- WHAT THE TASK ASKS -
Leave out the pictures and repeat the data exactly.

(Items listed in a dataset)
===============
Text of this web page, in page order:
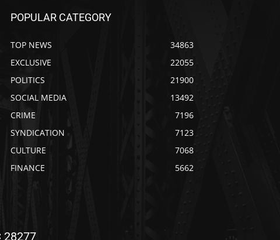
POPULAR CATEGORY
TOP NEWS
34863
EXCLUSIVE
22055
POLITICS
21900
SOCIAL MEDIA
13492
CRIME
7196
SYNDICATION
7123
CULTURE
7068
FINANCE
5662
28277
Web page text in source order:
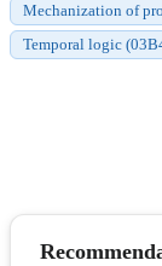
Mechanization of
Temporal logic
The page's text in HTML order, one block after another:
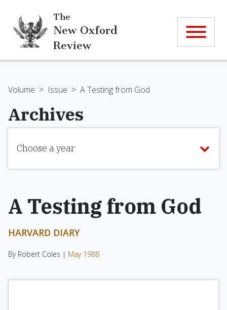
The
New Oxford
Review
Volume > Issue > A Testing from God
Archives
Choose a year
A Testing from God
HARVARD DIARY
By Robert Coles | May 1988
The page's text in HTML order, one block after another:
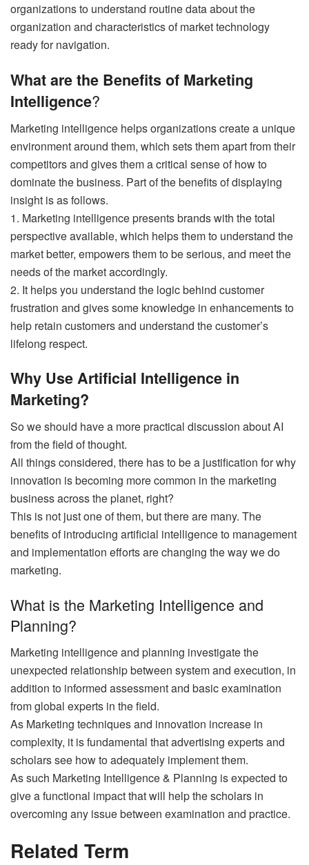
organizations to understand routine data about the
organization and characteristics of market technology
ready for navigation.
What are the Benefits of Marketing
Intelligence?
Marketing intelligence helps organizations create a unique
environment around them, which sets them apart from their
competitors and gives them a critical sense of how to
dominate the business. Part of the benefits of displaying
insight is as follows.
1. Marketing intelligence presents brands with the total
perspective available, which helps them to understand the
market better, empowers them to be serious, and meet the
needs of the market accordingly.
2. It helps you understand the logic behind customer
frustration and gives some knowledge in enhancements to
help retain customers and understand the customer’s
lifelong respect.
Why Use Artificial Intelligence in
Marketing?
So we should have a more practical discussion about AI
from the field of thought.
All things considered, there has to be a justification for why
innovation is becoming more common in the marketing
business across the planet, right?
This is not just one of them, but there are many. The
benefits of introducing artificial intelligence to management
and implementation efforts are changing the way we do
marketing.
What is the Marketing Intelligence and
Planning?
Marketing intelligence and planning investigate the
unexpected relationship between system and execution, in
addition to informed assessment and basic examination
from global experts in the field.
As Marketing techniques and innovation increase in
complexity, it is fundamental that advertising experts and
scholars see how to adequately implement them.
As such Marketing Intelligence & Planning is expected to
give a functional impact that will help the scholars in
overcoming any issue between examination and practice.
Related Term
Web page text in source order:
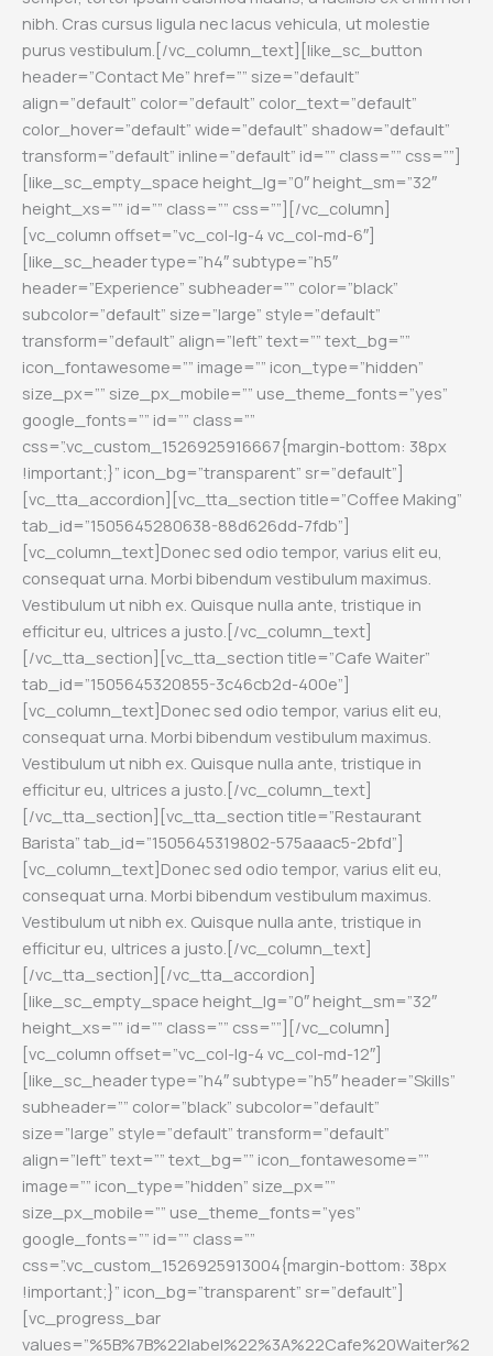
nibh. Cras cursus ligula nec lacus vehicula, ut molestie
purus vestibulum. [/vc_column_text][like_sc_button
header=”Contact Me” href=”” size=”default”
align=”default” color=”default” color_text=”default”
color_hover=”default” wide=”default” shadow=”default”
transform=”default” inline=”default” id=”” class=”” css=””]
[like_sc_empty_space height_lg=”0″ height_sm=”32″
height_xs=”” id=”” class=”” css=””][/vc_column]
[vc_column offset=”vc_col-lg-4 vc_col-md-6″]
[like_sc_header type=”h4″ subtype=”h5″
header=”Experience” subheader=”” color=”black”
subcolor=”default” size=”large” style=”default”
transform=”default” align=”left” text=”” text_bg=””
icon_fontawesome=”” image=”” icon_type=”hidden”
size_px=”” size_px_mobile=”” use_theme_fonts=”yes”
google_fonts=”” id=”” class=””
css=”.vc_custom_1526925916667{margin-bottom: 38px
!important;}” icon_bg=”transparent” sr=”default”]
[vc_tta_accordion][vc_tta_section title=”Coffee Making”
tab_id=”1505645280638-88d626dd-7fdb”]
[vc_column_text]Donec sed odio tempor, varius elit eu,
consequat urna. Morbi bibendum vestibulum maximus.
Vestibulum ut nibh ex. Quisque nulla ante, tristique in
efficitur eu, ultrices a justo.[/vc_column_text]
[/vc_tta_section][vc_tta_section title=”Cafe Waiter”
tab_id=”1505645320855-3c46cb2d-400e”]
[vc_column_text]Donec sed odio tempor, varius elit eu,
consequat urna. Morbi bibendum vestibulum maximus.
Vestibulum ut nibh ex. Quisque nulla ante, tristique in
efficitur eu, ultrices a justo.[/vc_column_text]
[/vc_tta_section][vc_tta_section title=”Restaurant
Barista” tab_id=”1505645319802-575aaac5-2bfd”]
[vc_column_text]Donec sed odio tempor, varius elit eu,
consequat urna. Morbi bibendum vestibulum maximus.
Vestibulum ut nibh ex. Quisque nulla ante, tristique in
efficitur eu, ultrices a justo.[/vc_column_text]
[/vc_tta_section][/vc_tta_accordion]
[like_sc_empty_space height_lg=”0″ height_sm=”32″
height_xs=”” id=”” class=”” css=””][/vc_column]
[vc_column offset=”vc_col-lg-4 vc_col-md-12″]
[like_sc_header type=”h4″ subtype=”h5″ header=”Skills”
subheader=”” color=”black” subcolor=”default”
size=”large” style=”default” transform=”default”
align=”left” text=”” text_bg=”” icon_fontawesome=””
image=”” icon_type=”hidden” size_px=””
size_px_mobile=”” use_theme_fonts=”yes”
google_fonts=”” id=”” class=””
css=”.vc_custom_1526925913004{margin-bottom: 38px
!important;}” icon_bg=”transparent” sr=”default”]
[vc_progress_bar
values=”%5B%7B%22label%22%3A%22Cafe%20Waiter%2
===============
- ANSWER TO THIS PROBLEM -
Text of this web page, in page order:
POPULAR CATEGORY
TOP NEWS
34863
EXCLUSIVE
22055
POLITICS
21900
SOCIAL MEDIA
13492
CRIME
7196
SYNDICATION
7123
CULTURE
7068
FINANCE
5662
28277
Web page text in source order:
Mechanization of
Temporal logic
The page's text in HTML order, one block after another:
The
New Oxford
Review
Volume > Issue > A Testing from God
Archives
Choose a year
A Testing from God
HARVARD DIARY
By Robert Coles | May 1988
The page's text in HTML order, one block after another:
organizations to understand routine data about the
organization and characteristics of market technology
ready for navigation.
What are the Benefits of Marketing
Intelligence?
Marketing intelligence helps organizations create a unique
environment around them, which sets them apart from their
competitors and gives them a critical sense of how to
dominate the business. Part of the benefits of displaying
insight is as follows.
1. Marketing intelligence presents brands with the total
perspective available, which helps them to understand the
market better, empowers them to be serious, and meet the
needs of the market accordingly.
2. It helps you understand the logic behind customer
frustration and gives some knowledge in enhancements to
help retain customers and understand the customer’s
lifelong respect.
Why Use Artificial Intelligence in
Marketing?
So we should have a more practical discussion about AI
from the field of thought.
All things considered, there has to be a justification for why
innovation is becoming more common in the marketing
business across the planet, right?
This is not just one of them, but there are many. The
benefits of introducing artificial intelligence to management
and implementation efforts are changing the way we do
marketing.
What is the Marketing Intelligence and
Planning?
Marketing intelligence and planning investigate the
unexpected relationship between system and execution, in
addition to informed assessment and basic examination
from global experts in the field.
As Marketing techniques and innovation increase in
complexity, it is fundamental that advertising experts and
scholars see how to adequately implement them.
As such Marketing Intelligence & Planning is expected to
give a functional impact that will help the scholars in
overcoming any issue between examination and practice.
Related Term
Web page text in source order:
nibh. Cras cursus ligula nec lacus vehicula, ut molestie
purus vestibulum. [/vc_column_text][like_sc_button
header=”Contact Me” href=”” size=”default”
align=”default” color=”default” color_text=”default”
color_hover=”default” wide=”default” shadow=”default”
transform=”default” inline=”default” id=”” class=”” css=””]
[like_sc_empty_space height_lg=”0″ height_sm=”32″
height_xs=”” id=”” class=”” css=””][/vc_column]
[vc_column offset=”vc_col-lg-4 vc_col-md-6″]
[like_sc_header type=”h4″ subtype=”h5″
header=”Experience” subheader=”” color=”black”
subcolor=”default” size=”large” style=”default”
transform=”default” align=”left” text=”” text_bg=””
icon_fontawesome=”” image=”” icon_type=”hidden”
size_px=”” size_px_mobile=”” use_theme_fonts=”yes”
google_fonts=”” id=”” class=””
css=”.vc_custom_1526925916667{margin-bottom: 38px
!important;}” icon_bg=”transparent” sr=”default”]
[vc_tta_accordion][vc_tta_section title=”Coffee Making”
tab_id=”1505645280638-88d626dd-7fdb”]
[vc_column_text]Donec sed odio tempor, varius elit eu,
consequat urna. Morbi bibendum vestibulum maximus.
Vestibulum ut nibh ex. Quisque nulla ante, tristique in
efficitur eu, ultrices a justo.[/vc_column_text]
[/vc_tta_section][vc_tta_section title=”Cafe Waiter”
tab_id=”1505645320855-3c46cb2d-400e”]
[vc_column_text]Donec sed odio tempor, varius elit eu,
consequat urna. Morbi bibendum vestibulum maximus.
Vestibulum ut nibh ex. Quisque nulla ante, tristique in
efficitur eu, ultrices a justo.[/vc_column_text]
[/vc_tta_section][vc_tta_section title=”Restaurant
Barista” tab_id=”1505645319802-575aaac5-2bfd”]
[vc_column_text]Donec sed odio tempor, varius elit eu,
consequat urna. Morbi bibendum vestibulum maximus.
Vestibulum ut nibh ex. Quisque nulla ante, tristique in
efficitur eu, ultrices a justo.[/vc_column_text]
[/vc_tta_section][/vc_tta_accordion]
[like_sc_empty_space height_lg=”0″ height_sm=”32″
height_xs=”” id=”” class=”” css=””][/vc_column]
[vc_column offset=”vc_col-lg-4 vc_col-md-12″]
[like_sc_header type=”h4″ subtype=”h5″ header=”Skills”
subheader=”” color=”black” subcolor=”default”
size=”large” style=”default” transform=”default”
align=”left” text=”” text_bg=”” icon_fontawesome=””
image=”” icon_type=”hidden” size_px=””
size_px_mobile=”” use_theme_fonts=”yes”
google_fonts=”” id=”” class=””
css=”.vc_custom_1526925913004{margin-bottom: 38px
!important;}” icon_bg=”transparent” sr=”default”]
[vc_progress_bar
values=”%5B%7B%22label%22%3A%22Cafe%20Waiter%2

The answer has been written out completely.